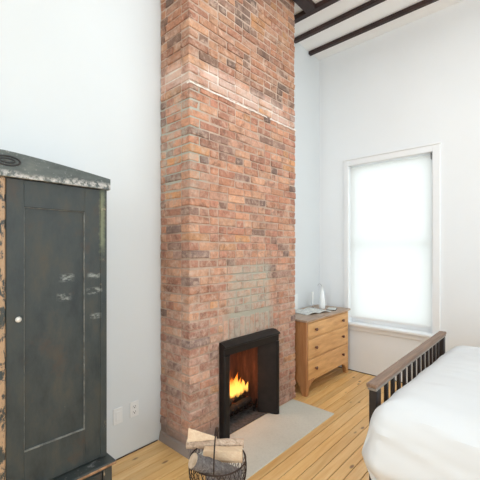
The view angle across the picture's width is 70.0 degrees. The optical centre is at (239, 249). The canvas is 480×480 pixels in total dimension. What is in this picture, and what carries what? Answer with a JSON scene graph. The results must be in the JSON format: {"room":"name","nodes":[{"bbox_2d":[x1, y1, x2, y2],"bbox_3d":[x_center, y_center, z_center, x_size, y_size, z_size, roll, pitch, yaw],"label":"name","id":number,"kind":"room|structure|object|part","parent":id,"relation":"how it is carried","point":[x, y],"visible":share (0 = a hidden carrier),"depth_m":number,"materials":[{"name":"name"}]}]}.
{"room":"bedroom","nodes":[
{"label":"bedroom","id":0,"kind":"room"},
{"bbox_2d":[0,0,319,459],"bbox_3d":[-1.905,-0.490,1.488,0.180,4.125,8.990,0,0,42],"label":"wall","id":1,"kind":"structure","parent":0,"point":[80,80],"depth_m":2.49,"materials":[{"name":"white paint"}]},
{"bbox_2d":[113,407,121,425],"bbox_3d":[-0.879,1.196,2.470,0.010,0.116,0.072,0,0,42],"label":"wall switch","id":2,"kind":"object","parent":1,"relation":"attached to","point":[117,413],"visible":1,"depth_m":2.46,"materials":[{"name":"white plastic"}]},
{"bbox_2d":[130,400,138,417],"bbox_3d":[-0.791,1.190,2.568,0.008,0.116,0.072,0,0,42],"label":"power outlet","id":3,"kind":"object","parent":1,"relation":"attached to","point":[134,406],"visible":1,"depth_m":2.56,"materials":[{"name":"white plastic"}]},
{"bbox_2d":[116,440,157,460],"bbox_3d":[-2.699,1.508,0.480,0.006,0.008,6.070,0,0,42],"label":"trim","id":4,"kind":"structure","parent":1,"relation":"attached to","point":[155,440],"depth_m":2.58,"materials":[{"name":"grey wood"}]},
{"bbox_2d":[112,367,401,479],"bbox_3d":[1.050,1.542,-1.208,7.856,0.060,8.630,0,0,42],"label":"floor","id":5,"kind":"structure","parent":0,"point":[332,450],"depth_m":2.57,"materials":[{"name":"brown wood"}]},
{"bbox_2d":[0,149,116,479],"bbox_3d":[-1.236,0.523,1.717,0.478,1.978,1.069,0,0,42],"label":"wardrobe","id":6,"kind":"object","parent":5,"relation":"on","point":[53,216],"visible":1,"depth_m":1.77,"materials":[{"name":"paint"}]},
{"bbox_3d":[-1.123,0.417,1.605,0.037,1.525,0.040,0,0,42],"label":"post","id":7,"kind":"part","parent":6,"relation":"part of","materials":[{"name":"black wood"}]},
{"bbox_3d":[-1.060,0.332,1.639,0.029,0.028,0.028,0,0,42],"label":"knob","id":8,"kind":"part","parent":6,"relation":"part of","materials":[{"name":"white ceramic"}]},
{"bbox_3d":[-0.963,0.388,1.788,0.006,1.196,0.293,0,0,42],"label":"panel","id":9,"kind":"part","parent":6,"relation":"part of","materials":[{"name":"green paint"}]},
{"bbox_3d":[-1.086,1.342,1.580,0.018,0.204,0.920,0,0,42],"label":"drawer","id":10,"kind":"part","parent":6,"relation":"part of","materials":[{"name":"paint"}]},
{"bbox_2d":[189,427,246,479],"bbox_3d":[-0.133,1.302,2.064,0.348,0.419,0.349,0,0,42],"label":"basket","id":11,"kind":"object","parent":5,"relation":"on","point":[243,467],"visible":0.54,"depth_m":1.98,"materials":[{"name":"metal"}]},
{"bbox_2d":[188,452,241,479],"bbox_3d":[-0.140,1.266,1.986,0.330,0.247,0.091,0,0,-29],"label":"log","id":12,"kind":"object","parent":11,"relation":"in","point":[197,462],"visible":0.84,"depth_m":1.94,"materials":[{"name":"grey wood"}]},
{"bbox_2d":[186,438,243,448],"bbox_3d":[-0.158,1.230,2.181,0.365,0.063,0.057,0,0,1],"label":"log","id":13,"kind":"object","parent":11,"relation":"in","point":[225,441],"visible":0.72,"depth_m":2.16,"materials":[{"name":"beige wood"}]},
{"bbox_2d":[187,428,216,441],"bbox_3d":[-0.239,1.163,2.164,0.181,0.076,0.049,0,0,2],"label":"log","id":14,"kind":"object","parent":13,"relation":"on","point":[193,435],"visible":1,"depth_m":2.16,"materials":[{"name":"beige wood"}]},
{"bbox_3d":[-0.145,1.173,2.064,0.008,0.154,0.344,0,0,0],"label":"handle","id":15,"kind":"part","parent":11,"relation":"part of","materials":[{"name":"metal"}]},
{"bbox_2d":[203,446,242,462],"bbox_3d":[-0.103,1.257,2.104,0.239,0.082,0.070,0,0,4],"label":"log","id":16,"kind":"object","parent":11,"relation":"in","point":[227,454],"visible":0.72,"depth_m":2.08,"materials":[{"name":"beige wood"}]},
{"bbox_2d":[159,0,295,458],"bbox_3d":[-0.033,-0.519,3.120,0.379,4.066,1.407,0,0,42],"label":"chimney breast","id":17,"kind":"object","parent":5,"relation":"on","point":[228,195],"depth_m":2.75,"materials":[{"name":"red brick"}]},
{"bbox_2d":[230,394,244,404],"bbox_3d":[-0.080,1.400,3.133,0.070,0.069,0.328,0,0,41],"label":"log","id":18,"kind":"object","parent":17,"relation":"on","point":[241,396],"visible":0.14,"depth_m":3.18,"materials":[{"name":"brown wood"}]},
{"bbox_2d":[230,392,240,403],"bbox_3d":[-0.070,1.338,3.095,0.058,0.059,0.260,0,0,26],"label":"log","id":19,"kind":"object","parent":18,"relation":"on","point":[236,395],"visible":0.52,"depth_m":3.10,"materials":[{"name":"brown wood"}]},
{"bbox_2d":[230,375,247,396],"bbox_3d":[-0.056,1.208,3.119,0.108,0.242,0.354,0,0,42],"label":"fire","id":20,"kind":"object","parent":19,"relation":"on","point":[237,387],"visible":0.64,"depth_m":3.12,"materials":[{"name":"yellow"}]},
{"bbox_2d":[230,395,251,413],"bbox_3d":[-0.023,1.397,3.081,0.067,0.067,0.361,0,0,39],"label":"log","id":21,"kind":"object","parent":17,"relation":"on","point":[248,399],"visible":0.62,"depth_m":3.08,"materials":[{"name":"brown wood"}]},
{"bbox_3d":[-0.042,1.438,3.105,0.201,0.123,0.410,0,0,42],"label":"fire grate","id":22,"kind":"part","parent":17,"relation":"part of","materials":[{"name":"black metal"}]},
{"bbox_2d":[199,399,333,479],"bbox_3d":[0.265,1.524,2.841,0.458,0.035,1.295,0,0,42],"label":"hearth slab","id":23,"kind":"object","parent":5,"relation":"on","point":[267,437],"visible":0.58,"depth_m":2.85,"materials":[{"name":"beige stone"}]},
{"bbox_2d":[219,328,279,438],"bbox_3d":[0.078,1.120,2.960,0.165,0.774,0.692,0,0,42],"label":"fireplace surround","id":24,"kind":"object","parent":23,"relation":"on","point":[267,341],"visible":0.91,"depth_m":3.07,"materials":[{"name":"black metal"}]},
{"bbox_2d":[295,305,349,396],"bbox_3d":[0.859,1.117,4.015,0.472,0.790,1.020,0,0,42],"label":"dresser","id":25,"kind":"object","parent":5,"relation":"on","point":[321,339],"visible":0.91,"depth_m":3.73,"materials":[{"name":"brown wood"}]},
{"bbox_2d":[295,294,297,308],"bbox_3d":[0.608,0.626,4.075,0.012,0.190,0.280,0,0,42],"label":"leaning board","id":26,"kind":"object","parent":25,"relation":"on","point":[296,295],"visible":0.28,"depth_m":4.15,"materials":[{"name":"white ceramic"}]},
{"bbox_3d":[0.519,1.128,3.684,0.416,0.768,0.022,0,0,42],"label":"panel","id":27,"kind":"part","parent":25,"relation":"part of","materials":[{"name":"brown wood"}]},
{"bbox_3d":[0.727,1.128,3.587,0.022,0.768,0.160,0,0,42],"label":"leg","id":28,"kind":"part","parent":25,"relation":"part of","materials":[{"name":"brown wood"}]},
{"bbox_2d":[295,307,330,314],"bbox_3d":[0.829,0.710,4.009,0.400,0.023,0.260,0,0,-34],"label":"open magazine","id":29,"kind":"object","parent":25,"relation":"on","point":[306,311],"visible":0.93,"depth_m":3.97,"materials":[{"name":"white paper"}]},
{"bbox_2d":[319,284,324,308],"bbox_3d":[1.009,0.568,4.224,0.082,0.308,0.078,0,0,42],"label":"bottle vase","id":30,"kind":"object","parent":25,"relation":"on","point":[321,297],"visible":0.99,"depth_m":4.20,"materials":[{"name":"white ceramic"}]},
{"bbox_3d":[1.002,1.251,3.885,0.023,0.204,0.892,0,0,42],"label":"drawer","id":31,"kind":"part","parent":25,"relation":"part of","materials":[{"name":"brown wood"}]},
{"bbox_3d":[1.002,1.034,3.885,0.023,0.194,0.892,0,0,42],"label":"drawer","id":32,"kind":"part","parent":25,"relation":"part of","materials":[{"name":"brown wood"}]},
{"bbox_3d":[1.002,0.842,3.885,0.023,0.154,0.892,0,0,42],"label":"drawer","id":33,"kind":"part","parent":25,"relation":"part of","materials":[{"name":"brown wood"}]},
{"bbox_3d":[1.273,1.128,4.186,0.022,0.768,0.160,0,0,42],"label":"leg","id":34,"kind":"part","parent":25,"relation":"part of","materials":[{"name":"brown wood"}]},
{"bbox_2d":[366,331,445,479],"bbox_3d":[1.895,0.937,1.502,2.125,1.150,1.465,0,0,42],"label":"bed","id":35,"kind":"object","parent":5,"relation":"on","point":[429,351],"visible":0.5,"depth_m":2.00,"materials":[{"name":"black paint"}]},
{"bbox_3d":[0.667,1.098,1.694,0.040,0.828,0.055,0,0,42],"label":"post","id":36,"kind":"part","parent":35,"relation":"part of","materials":[{"name":"black paint"}]},
{"bbox_3d":[1.129,0.659,2.201,0.050,0.022,1.465,0,0,42],"label":"rail","id":37,"kind":"part","parent":35,"relation":"part of","materials":[{"name":"brown wood"}]},
{"bbox_3d":[1.129,0.677,2.200,0.044,0.014,1.449,0,0,42],"label":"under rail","id":38,"kind":"part","parent":35,"relation":"part of","materials":[{"name":"brown wood"}]},
{"bbox_3d":[1.592,1.098,2.707,0.040,0.828,0.055,0,0,42],"label":"post","id":39,"kind":"part","parent":35,"relation":"part of","materials":[{"name":"black paint"}]},
{"bbox_3d":[1.915,0.992,1.483,1.950,0.279,1.327,0,0,42],"label":"mattress","id":40,"kind":"object","parent":35,"relation":"on","visible":0},
{"bbox_2d":[362,346,479,479],"bbox_3d":[1.856,0.883,1.505,2.048,0.483,1.750,0,0,42],"label":"duvet","id":41,"kind":"object","parent":40,"relation":"on","point":[429,428],"visible":1,"depth_m":1.48,"materials":[{"name":"white fabric"}]},
{"bbox_2d":[294,0,462,59],"bbox_3d":[1.050,-2.628,-1.208,8.180,0.150,8.990,0,0,42],"label":"ceiling","id":42,"kind":"structure","parent":0,"point":[386,8],"depth_m":3.81,"materials":[{"name":"white paint"}]},
{"bbox_2d":[293,0,314,12],"bbox_3d":[0.085,-2.524,2.867,0.113,0.059,1.953,0,0,42],"label":"beam","id":43,"kind":"structure","parent":42,"relation":"attached to","point":[306,6],"depth_m":3.50,"materials":[{"name":"brown wood"}]},
{"bbox_2d":[294,0,339,23],"bbox_3d":[3.320,-2.526,1.279,7.823,0.056,0.068,0,0,42],"label":"ceiling beam","id":44,"kind":"structure","parent":42,"relation":"attached to","point":[319,6],"depth_m":3.58,"materials":[{"name":"brown wood"}]},
{"bbox_2d":[294,0,385,43],"bbox_3d":[3.543,-2.532,1.525,7.823,0.046,0.062,0,0,42],"label":"ceiling beam","id":45,"kind":"structure","parent":42,"relation":"attached to","point":[371,3],"depth_m":3.75,"materials":[{"name":"brown wood"}]},
{"bbox_2d":[309,0,437,55],"bbox_3d":[3.784,-2.531,1.788,7.822,0.047,0.056,0,0,42],"label":"ceiling beam","id":46,"kind":"structure","parent":42,"relation":"attached to","point":[423,3],"depth_m":3.85,"materials":[{"name":"brown wood"}]},
{"bbox_2d":[320,0,479,382],"bbox_3d":[4.019,-0.490,2.045,7.820,4.125,0.180,0,0,42],"label":"wall","id":47,"kind":"structure","parent":0,"point":[417,82],"depth_m":3.80,"materials":[{"name":"white paint"}]},
{"bbox_2d":[343,142,440,341],"bbox_3d":[1.759,-0.073,4.034,1.130,2.141,0.190,0,0,42],"label":"window","id":48,"kind":"structure","parent":47,"relation":"in","point":[432,147],"depth_m":3.79,"materials":[{"name":"white paint"}]},
{"bbox_3d":[1.732,0.924,4.004,1.130,0.032,0.110,0,0,42],"label":"sill","id":49,"kind":"part","parent":48,"relation":"part of","materials":[{"name":"white paint"}]},
{"bbox_2d":[350,153,432,327],"bbox_3d":[1.751,-0.101,4.042,0.933,1.905,0.052,0,0,42],"label":"roller blind","id":50,"kind":"object","parent":48,"relation":"attached to","point":[390,202],"visible":1,"depth_m":4.00,"materials":[{"name":"white fabric"}]},
{"bbox_3d":[2.086,-0.332,3.721,0.005,1.392,0.018,0,0,42],"label":"pull chain","id":51,"kind":"part","parent":50,"relation":"part of","materials":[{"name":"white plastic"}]}
]}
-----
**Task details:**
Looking at the entries above, find how many lines include the word "ceramic" and write that number alone.

**Worked solution:**
3